- [Problem description]: Within the entries below, the lines from the one with "Victorian Institute of Marine Sciences" through the one with "Longitude 145.25" are to be set down exactly, both ends kept.

Excerpts from a dataset
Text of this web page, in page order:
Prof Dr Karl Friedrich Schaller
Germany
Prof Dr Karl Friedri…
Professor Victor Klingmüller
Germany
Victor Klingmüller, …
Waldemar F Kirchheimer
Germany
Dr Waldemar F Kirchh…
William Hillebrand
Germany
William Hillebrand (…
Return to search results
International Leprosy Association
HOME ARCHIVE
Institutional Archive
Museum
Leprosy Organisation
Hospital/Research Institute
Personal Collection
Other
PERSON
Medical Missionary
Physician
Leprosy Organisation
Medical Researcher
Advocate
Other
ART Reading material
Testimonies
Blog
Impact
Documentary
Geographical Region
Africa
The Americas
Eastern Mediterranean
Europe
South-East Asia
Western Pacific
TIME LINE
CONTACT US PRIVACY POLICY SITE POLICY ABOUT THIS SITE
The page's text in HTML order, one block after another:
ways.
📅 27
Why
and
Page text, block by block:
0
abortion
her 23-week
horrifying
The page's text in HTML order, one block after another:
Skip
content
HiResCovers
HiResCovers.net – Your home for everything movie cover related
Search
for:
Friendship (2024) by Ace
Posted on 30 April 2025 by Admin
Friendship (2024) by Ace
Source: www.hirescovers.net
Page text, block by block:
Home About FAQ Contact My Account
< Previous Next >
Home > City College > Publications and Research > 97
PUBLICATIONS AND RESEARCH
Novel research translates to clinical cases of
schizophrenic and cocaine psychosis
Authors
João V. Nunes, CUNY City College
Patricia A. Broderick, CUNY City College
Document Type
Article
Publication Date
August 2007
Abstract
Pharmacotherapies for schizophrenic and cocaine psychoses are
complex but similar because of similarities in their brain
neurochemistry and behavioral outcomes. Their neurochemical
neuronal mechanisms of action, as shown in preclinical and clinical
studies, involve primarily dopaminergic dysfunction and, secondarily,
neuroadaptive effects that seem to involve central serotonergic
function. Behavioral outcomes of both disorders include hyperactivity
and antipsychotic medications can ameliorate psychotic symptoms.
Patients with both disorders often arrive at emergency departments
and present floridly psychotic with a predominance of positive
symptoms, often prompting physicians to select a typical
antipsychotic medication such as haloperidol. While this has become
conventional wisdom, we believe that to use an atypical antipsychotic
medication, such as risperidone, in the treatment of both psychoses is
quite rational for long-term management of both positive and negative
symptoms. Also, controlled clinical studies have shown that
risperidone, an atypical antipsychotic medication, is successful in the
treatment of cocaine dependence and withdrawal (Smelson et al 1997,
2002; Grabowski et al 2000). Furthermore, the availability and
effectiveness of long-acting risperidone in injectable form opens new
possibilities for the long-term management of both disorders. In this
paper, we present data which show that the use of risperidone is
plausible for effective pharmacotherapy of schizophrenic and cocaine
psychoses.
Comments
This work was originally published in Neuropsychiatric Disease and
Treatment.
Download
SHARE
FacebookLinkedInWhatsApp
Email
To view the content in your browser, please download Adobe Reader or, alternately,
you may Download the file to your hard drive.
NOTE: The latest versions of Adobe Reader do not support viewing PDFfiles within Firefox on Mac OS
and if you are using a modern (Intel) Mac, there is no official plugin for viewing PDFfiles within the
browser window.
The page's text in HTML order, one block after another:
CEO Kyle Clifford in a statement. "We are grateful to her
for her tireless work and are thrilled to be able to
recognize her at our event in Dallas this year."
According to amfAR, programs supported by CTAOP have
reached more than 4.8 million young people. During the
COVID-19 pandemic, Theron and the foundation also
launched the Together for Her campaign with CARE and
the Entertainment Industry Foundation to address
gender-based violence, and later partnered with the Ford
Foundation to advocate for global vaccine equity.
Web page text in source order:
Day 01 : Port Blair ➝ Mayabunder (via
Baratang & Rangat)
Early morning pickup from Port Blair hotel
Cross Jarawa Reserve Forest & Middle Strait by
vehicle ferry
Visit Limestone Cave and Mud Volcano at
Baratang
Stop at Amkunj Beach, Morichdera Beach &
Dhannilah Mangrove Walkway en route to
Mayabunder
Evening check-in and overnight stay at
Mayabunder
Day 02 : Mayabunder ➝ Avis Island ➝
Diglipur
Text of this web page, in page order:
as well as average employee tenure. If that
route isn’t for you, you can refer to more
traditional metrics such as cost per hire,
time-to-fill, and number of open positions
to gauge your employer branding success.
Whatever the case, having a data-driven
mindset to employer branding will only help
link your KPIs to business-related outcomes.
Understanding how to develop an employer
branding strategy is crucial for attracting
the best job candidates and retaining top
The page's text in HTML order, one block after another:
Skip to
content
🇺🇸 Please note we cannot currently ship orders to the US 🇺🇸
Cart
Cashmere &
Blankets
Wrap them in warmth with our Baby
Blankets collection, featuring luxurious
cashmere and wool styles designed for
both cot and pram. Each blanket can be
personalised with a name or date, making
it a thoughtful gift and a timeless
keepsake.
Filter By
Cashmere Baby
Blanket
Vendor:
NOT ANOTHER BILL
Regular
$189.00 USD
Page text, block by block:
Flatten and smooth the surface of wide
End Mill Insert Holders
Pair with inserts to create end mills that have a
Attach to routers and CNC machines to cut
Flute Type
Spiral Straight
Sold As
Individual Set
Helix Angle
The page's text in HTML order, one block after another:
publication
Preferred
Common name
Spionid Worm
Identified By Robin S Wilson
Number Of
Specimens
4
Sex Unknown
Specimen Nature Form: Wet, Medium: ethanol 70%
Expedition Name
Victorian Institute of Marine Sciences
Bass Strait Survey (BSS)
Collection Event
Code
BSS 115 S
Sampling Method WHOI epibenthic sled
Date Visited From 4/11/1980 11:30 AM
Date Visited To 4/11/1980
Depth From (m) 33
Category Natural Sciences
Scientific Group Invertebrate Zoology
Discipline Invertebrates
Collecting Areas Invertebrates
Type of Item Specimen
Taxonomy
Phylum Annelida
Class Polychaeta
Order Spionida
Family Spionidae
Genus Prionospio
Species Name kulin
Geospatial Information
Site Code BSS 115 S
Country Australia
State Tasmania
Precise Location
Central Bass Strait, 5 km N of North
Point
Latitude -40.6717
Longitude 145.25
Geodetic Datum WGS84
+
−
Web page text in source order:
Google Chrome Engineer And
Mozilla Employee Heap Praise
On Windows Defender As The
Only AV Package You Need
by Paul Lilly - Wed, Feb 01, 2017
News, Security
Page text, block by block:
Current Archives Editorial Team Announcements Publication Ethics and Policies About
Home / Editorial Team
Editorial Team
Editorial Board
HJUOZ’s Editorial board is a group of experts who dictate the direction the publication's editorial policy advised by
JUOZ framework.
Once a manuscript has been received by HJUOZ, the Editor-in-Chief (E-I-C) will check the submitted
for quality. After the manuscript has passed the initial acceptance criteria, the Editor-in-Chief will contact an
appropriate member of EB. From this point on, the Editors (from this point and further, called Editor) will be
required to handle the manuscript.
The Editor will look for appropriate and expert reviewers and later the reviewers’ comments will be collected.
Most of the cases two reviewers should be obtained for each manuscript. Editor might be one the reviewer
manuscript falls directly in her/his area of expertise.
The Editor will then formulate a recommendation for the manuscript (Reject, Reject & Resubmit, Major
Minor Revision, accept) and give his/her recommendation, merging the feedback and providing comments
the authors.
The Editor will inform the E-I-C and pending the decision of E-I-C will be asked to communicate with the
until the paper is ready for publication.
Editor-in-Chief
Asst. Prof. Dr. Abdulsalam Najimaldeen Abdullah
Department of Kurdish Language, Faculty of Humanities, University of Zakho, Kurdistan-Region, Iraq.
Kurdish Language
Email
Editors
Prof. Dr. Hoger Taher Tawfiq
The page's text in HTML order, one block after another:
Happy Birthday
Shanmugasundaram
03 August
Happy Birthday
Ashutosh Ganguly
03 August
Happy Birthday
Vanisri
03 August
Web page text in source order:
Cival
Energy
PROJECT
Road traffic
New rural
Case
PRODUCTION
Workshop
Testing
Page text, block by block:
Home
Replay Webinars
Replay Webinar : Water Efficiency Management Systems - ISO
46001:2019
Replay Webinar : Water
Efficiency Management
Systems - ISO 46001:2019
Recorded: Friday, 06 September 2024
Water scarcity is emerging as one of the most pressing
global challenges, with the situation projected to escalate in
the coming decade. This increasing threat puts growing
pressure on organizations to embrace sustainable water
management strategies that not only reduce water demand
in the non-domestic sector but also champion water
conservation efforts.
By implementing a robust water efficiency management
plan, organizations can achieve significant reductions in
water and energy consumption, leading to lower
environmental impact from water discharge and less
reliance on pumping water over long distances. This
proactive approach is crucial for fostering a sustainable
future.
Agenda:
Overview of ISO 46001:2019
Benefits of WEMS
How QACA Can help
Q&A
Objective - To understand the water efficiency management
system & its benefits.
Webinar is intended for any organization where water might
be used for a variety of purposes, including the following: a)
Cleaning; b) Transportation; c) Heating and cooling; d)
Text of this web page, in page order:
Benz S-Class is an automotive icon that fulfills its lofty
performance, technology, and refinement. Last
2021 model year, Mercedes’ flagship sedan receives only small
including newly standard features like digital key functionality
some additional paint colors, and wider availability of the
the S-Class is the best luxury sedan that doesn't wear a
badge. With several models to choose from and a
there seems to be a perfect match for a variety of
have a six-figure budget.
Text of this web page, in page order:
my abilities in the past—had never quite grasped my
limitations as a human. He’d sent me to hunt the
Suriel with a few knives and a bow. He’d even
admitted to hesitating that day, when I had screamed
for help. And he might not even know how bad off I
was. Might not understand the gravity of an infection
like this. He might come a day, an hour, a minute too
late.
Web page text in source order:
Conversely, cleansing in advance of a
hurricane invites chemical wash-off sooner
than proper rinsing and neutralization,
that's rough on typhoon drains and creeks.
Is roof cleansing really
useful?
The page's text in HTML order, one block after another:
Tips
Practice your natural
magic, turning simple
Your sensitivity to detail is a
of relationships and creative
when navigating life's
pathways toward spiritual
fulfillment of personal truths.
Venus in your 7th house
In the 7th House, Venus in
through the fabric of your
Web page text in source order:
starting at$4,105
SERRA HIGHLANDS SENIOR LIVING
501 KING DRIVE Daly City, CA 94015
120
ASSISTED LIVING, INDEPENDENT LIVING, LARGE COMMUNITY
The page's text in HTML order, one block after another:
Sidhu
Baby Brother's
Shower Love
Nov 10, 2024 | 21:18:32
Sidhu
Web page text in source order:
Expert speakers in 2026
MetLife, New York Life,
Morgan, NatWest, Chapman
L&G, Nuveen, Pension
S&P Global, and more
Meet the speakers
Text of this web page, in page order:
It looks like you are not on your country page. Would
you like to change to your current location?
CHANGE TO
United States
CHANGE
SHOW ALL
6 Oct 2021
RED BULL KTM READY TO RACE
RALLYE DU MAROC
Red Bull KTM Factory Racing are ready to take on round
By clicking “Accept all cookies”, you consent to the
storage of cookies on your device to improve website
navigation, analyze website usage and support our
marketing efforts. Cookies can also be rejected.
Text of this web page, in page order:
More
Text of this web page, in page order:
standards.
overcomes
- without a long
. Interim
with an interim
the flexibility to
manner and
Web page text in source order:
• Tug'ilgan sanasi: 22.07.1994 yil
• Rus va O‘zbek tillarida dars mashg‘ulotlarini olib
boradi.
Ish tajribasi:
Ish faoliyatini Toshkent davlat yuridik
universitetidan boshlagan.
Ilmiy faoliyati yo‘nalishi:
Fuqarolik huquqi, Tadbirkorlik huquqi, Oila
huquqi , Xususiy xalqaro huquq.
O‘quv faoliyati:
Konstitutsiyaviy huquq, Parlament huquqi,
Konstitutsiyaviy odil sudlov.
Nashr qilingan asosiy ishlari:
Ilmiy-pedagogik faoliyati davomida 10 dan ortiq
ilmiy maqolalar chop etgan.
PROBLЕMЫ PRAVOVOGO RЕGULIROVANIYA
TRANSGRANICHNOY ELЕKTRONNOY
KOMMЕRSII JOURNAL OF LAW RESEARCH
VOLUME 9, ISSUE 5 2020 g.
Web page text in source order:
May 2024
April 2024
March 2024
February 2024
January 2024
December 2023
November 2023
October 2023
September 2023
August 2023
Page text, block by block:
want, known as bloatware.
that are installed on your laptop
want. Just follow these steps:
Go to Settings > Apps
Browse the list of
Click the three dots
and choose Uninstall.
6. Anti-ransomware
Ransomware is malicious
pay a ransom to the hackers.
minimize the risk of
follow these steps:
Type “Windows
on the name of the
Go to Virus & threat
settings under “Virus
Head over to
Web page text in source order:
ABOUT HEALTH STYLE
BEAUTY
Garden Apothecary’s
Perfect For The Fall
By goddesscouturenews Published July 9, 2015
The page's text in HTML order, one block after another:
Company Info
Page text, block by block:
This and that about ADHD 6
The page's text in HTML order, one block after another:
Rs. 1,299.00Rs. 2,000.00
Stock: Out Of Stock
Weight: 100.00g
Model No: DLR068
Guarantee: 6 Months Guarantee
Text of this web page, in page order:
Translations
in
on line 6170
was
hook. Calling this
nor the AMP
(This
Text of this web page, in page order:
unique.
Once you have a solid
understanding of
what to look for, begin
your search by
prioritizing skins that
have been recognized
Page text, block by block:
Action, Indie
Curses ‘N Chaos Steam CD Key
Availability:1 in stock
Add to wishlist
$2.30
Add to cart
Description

- [Task answer]:
Victorian Institute of Marine Sciences
Bass Strait Survey (BSS)
Collection Event
Code
BSS 115 S
Sampling Method WHOI epibenthic sled
Date Visited From 4/11/1980 11:30 AM
Date Visited To 4/11/1980
Depth From (m) 33
Category Natural Sciences
Scientific Group Invertebrate Zoology
Discipline Invertebrates
Collecting Areas Invertebrates
Type of Item Specimen
Taxonomy
Phylum Annelida
Class Polychaeta
Order Spionida
Family Spionidae
Genus Prionospio
Species Name kulin
Geospatial Information
Site Code BSS 115 S
Country Australia
State Tasmania
Precise Location
Central Bass Strait, 5 km N of North
Point
Latitude -40.6717
Longitude 145.25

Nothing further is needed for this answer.